- AVAILABLE RECORDS

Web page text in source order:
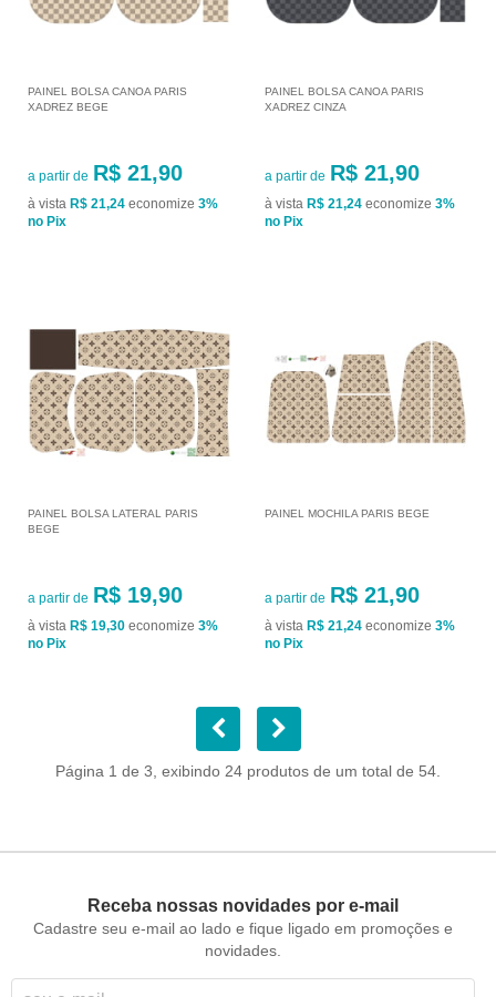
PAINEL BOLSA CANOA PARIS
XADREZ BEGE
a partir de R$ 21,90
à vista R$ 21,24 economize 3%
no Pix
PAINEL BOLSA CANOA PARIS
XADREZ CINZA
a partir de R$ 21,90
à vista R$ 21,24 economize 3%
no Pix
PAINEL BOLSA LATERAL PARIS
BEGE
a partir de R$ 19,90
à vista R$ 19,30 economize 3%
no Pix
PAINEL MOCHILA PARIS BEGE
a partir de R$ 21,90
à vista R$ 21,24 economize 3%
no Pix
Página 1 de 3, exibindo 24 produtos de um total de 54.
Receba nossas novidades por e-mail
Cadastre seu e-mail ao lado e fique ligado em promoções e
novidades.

- TO DO
Beginning with the line that holds "XADREZ CINZA" and ending with the last line of the material, retype each line exactly and output nothing else.

- OUTPUT BELOW
XADREZ CINZA
a partir de R$ 21,90
à vista R$ 21,24 economize 3%
no Pix
PAINEL BOLSA LATERAL PARIS
BEGE
a partir de R$ 19,90
à vista R$ 19,30 economize 3%
no Pix
PAINEL MOCHILA PARIS BEGE
a partir de R$ 21,90
à vista R$ 21,24 economize 3%
no Pix
Página 1 de 3, exibindo 24 produtos de um total de 54.
Receba nossas novidades por e-mail
Cadastre seu e-mail ao lado e fique ligado em promoções e
novidades.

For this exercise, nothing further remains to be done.